## What this task involves
Each line in the records below, from the one that contains "O Koukos, wine restaurant" to the one that contains "DOWNLOAD THE APPLICATION", should be reproduced exactly, the first and last included.

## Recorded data
○ ○ ○ ○
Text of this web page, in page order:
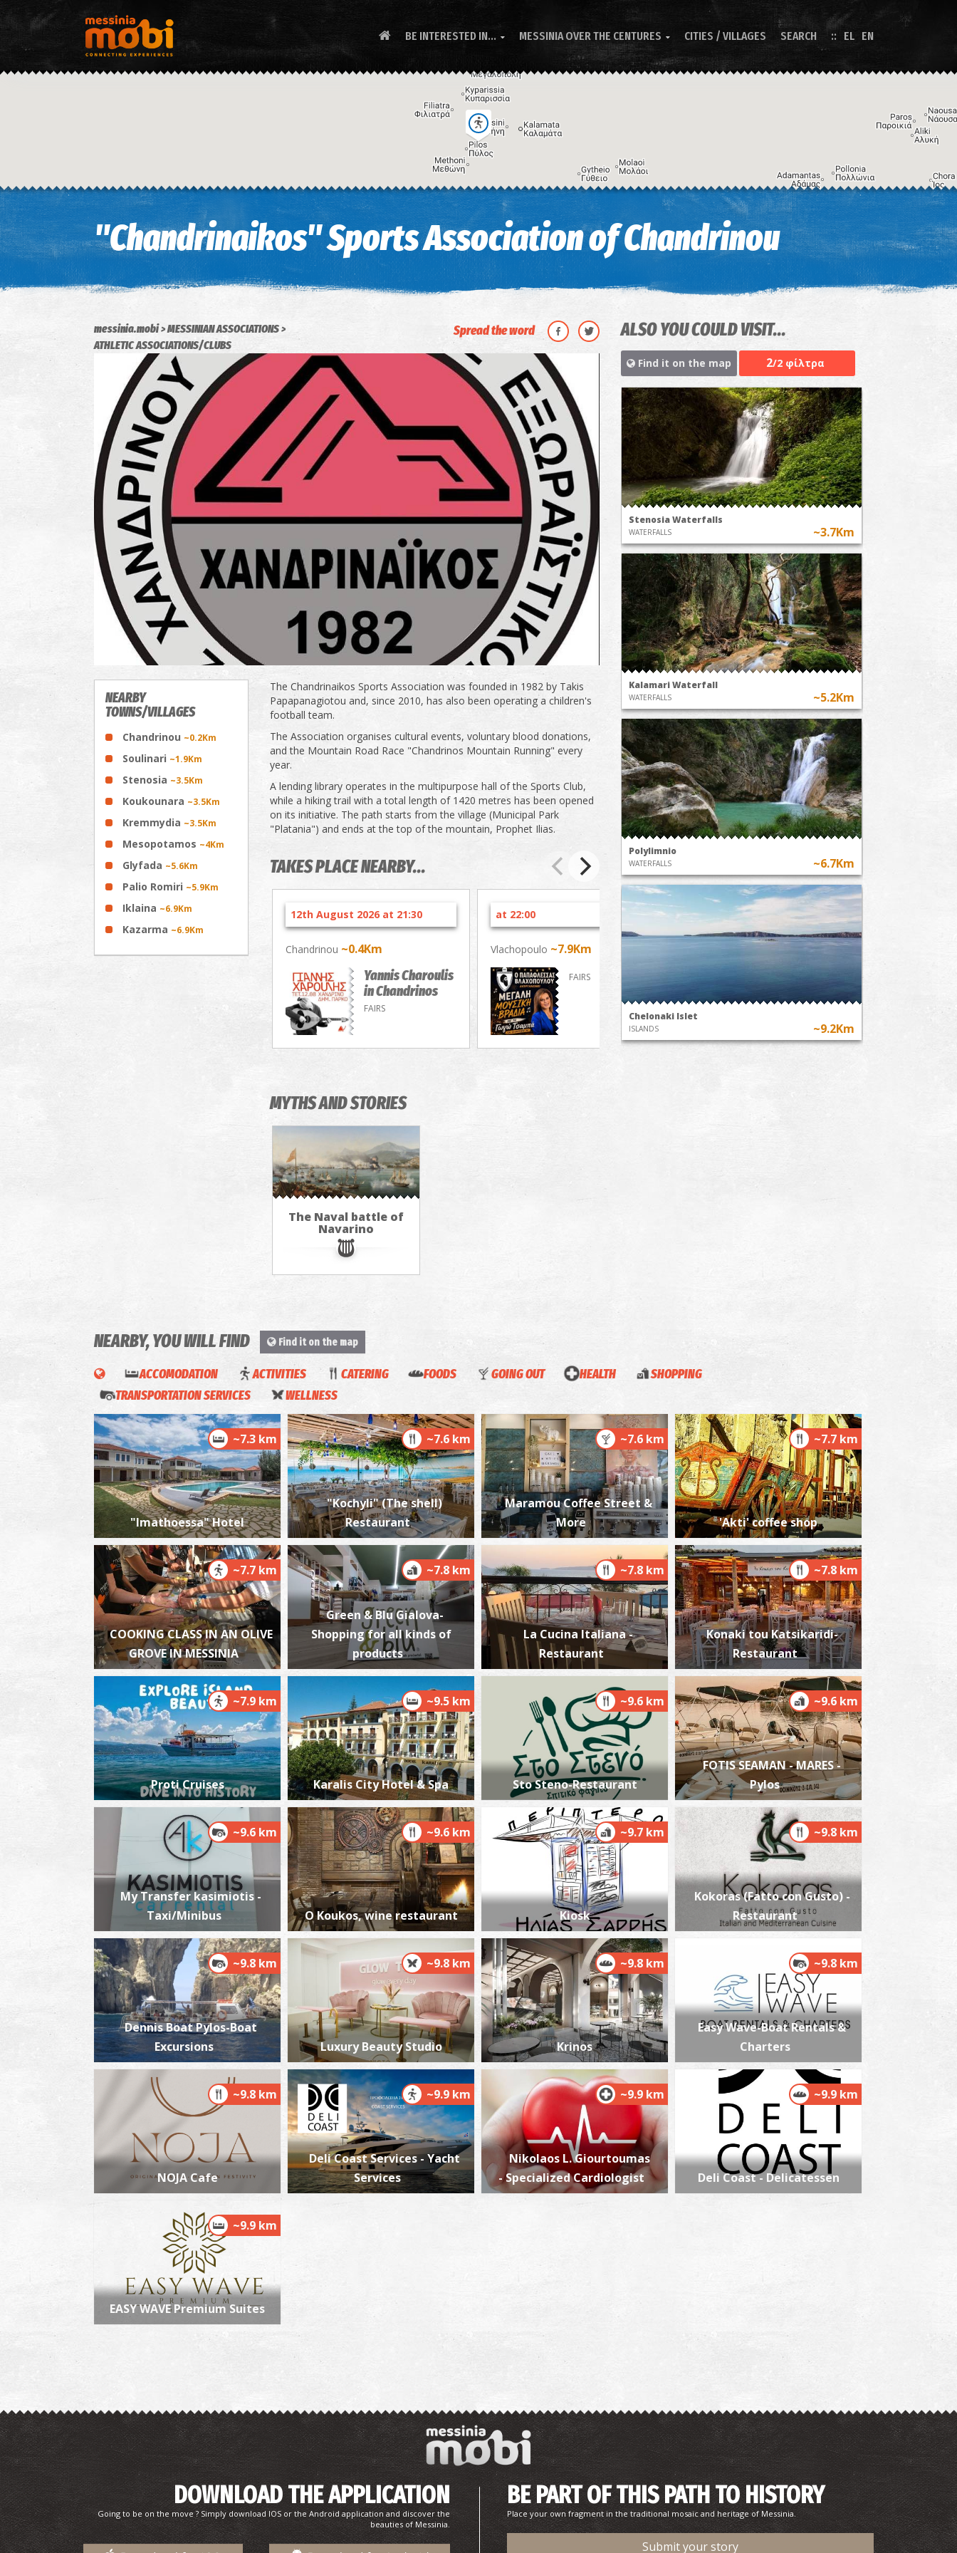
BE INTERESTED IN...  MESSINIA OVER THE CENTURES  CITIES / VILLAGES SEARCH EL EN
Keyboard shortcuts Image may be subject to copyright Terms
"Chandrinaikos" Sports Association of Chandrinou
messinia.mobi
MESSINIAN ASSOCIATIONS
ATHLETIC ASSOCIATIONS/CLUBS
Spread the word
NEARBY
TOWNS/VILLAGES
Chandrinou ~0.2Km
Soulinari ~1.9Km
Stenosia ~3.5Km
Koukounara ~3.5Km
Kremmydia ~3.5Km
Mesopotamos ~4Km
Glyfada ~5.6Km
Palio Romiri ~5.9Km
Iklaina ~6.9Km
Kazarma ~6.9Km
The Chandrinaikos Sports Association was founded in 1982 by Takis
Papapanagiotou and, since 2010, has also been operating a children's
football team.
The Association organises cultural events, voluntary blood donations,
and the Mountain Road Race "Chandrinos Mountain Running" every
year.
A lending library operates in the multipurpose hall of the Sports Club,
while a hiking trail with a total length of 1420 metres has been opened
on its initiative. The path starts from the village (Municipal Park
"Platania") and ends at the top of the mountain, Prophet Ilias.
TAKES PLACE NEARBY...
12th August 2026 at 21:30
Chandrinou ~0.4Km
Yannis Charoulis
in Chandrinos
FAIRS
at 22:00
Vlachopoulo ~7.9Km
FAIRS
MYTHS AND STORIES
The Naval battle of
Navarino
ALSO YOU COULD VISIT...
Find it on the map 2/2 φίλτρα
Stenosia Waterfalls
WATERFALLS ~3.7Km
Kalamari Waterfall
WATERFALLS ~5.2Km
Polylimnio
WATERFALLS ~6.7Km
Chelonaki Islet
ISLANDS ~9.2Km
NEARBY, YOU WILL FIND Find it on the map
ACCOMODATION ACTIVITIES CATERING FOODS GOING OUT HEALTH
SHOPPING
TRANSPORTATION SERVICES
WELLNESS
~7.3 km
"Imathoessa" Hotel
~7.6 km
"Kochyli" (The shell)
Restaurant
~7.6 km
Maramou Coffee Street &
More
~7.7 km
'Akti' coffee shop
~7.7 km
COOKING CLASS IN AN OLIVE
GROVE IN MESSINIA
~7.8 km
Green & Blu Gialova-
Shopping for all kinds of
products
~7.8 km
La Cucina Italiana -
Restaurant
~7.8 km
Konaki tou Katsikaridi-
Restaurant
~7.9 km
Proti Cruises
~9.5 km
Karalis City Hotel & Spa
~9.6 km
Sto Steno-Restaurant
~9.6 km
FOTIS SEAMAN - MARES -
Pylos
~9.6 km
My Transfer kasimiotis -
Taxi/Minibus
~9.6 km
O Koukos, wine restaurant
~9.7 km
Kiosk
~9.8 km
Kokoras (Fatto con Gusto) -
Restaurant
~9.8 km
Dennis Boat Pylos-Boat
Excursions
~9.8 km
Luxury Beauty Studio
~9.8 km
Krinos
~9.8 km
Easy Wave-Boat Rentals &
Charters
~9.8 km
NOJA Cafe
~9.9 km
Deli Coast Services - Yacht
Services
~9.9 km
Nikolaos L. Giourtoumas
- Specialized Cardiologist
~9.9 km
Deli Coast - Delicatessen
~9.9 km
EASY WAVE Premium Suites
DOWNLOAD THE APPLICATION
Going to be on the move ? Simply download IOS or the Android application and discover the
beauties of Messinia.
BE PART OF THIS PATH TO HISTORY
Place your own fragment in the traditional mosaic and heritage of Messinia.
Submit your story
○ ○ ○ ○
## Reply to the exercise
O Koukos, wine restaurant
~9.7 km
Kiosk
~9.8 km
Kokoras (Fatto con Gusto) -
Restaurant
~9.8 km
Dennis Boat Pylos-Boat
Excursions
~9.8 km
Luxury Beauty Studio
~9.8 km
Krinos
~9.8 km
Easy Wave-Boat Rentals &
Charters
~9.8 km
NOJA Cafe
~9.9 km
Deli Coast Services - Yacht
Services
~9.9 km
Nikolaos L. Giourtoumas
- Specialized Cardiologist
~9.9 km
Deli Coast - Delicatessen
~9.9 km
EASY WAVE Premium Suites
DOWNLOAD THE APPLICATION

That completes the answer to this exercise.